### INSTRUCTIONS TO FOLLOW
Only the text belongs in the copy: retype each record exactly as it appears.
━━━ SOURCE DATA ━━━
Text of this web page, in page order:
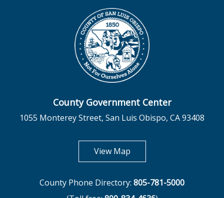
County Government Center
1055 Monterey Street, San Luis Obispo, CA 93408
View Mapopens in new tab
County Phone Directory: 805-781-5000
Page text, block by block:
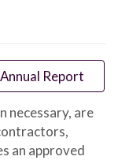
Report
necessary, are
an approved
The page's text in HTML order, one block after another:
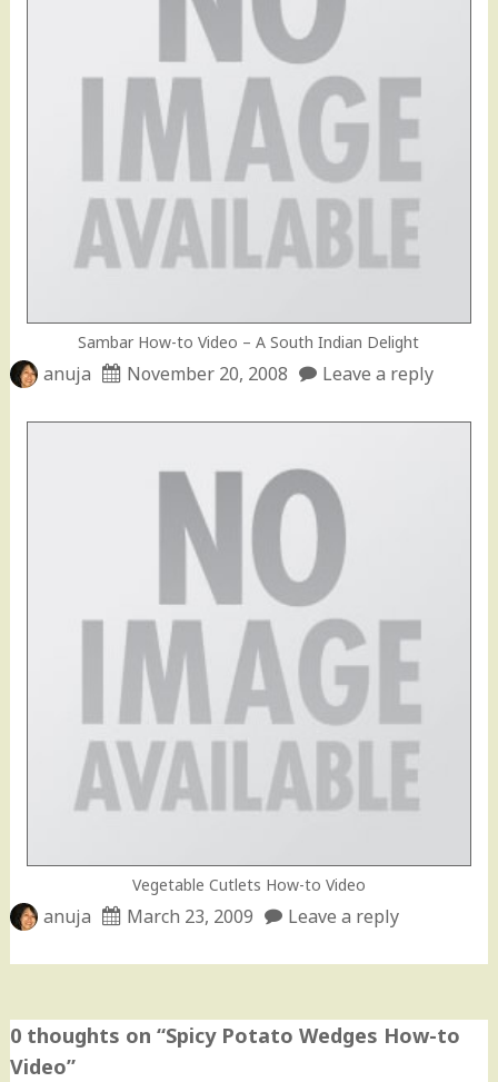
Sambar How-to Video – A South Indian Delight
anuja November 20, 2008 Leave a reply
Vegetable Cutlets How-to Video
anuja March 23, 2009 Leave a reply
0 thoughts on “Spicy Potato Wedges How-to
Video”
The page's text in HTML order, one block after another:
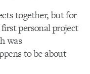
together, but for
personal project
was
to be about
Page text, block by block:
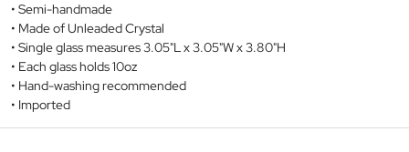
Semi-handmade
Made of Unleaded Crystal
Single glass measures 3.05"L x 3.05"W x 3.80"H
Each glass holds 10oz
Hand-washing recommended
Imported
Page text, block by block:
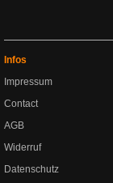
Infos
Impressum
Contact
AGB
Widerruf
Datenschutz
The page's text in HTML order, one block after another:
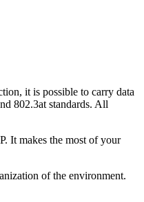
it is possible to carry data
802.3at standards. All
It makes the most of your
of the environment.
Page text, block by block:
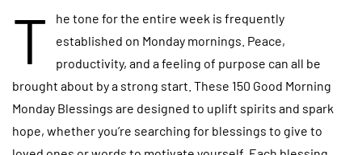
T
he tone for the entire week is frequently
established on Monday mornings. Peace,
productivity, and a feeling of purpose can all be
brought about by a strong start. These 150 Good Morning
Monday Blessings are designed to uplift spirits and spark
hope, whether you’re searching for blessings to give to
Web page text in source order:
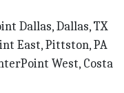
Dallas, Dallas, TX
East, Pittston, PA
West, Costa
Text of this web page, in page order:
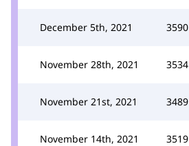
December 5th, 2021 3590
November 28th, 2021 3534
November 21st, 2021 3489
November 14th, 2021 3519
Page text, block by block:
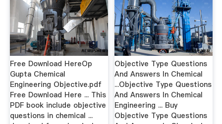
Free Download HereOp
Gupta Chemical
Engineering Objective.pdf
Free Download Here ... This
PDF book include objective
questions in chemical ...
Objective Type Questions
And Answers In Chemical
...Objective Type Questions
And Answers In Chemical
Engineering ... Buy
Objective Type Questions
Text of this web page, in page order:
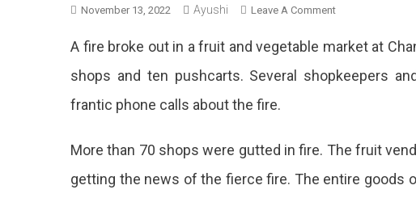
━━━
### SOLUTION TO THIS TASK
Text of this web page, in page order:
County Government Center
1055 Monterey Street, San Luis Obispo, CA 93408
View Mapopens in new tab
County Phone Directory: 805-781-5000
Page text, block by block:
Report
necessary, are
an approved
The page's text in HTML order, one block after another:
Sambar How-to Video – A South Indian Delight
anuja November 20, 2008 Leave a reply
Vegetable Cutlets How-to Video
anuja March 23, 2009 Leave a reply
0 thoughts on “Spicy Potato Wedges How-to
Video”
The page's text in HTML order, one block after another:
together, but for
personal project
was
to be about
Page text, block by block:
Semi-handmade
Made of Unleaded Crystal
Single glass measures 3.05"L x 3.05"W x 3.80"H
Each glass holds 10oz
Hand-washing recommended
Imported
Page text, block by block:
Infos
Impressum
Contact
AGB
Widerruf
Datenschutz
The page's text in HTML order, one block after another:
it is possible to carry data
802.3at standards. All
It makes the most of your
of the environment.
Page text, block by block:
T
he tone for the entire week is frequently
established on Monday mornings. Peace,
productivity, and a feeling of purpose can all be
brought about by a strong start. These 150 Good Morning
Monday Blessings are designed to uplift spirits and spark
hope, whether you’re searching for blessings to give to
Web page text in source order:
Dallas, Dallas, TX
East, Pittston, PA
West, Costa
Text of this web page, in page order:
December 5th, 2021 3590
November 28th, 2021 3534
November 21st, 2021 3489
November 14th, 2021 3519
Page text, block by block:
Free Download HereOp
Gupta Chemical
Engineering Objective.pdf
Free Download Here ... This
PDF book include objective
questions in chemical ...
Objective Type Questions
And Answers In Chemical
...Objective Type Questions
And Answers In Chemical
Engineering ... Buy
Objective Type Questions
Text of this web page, in page order:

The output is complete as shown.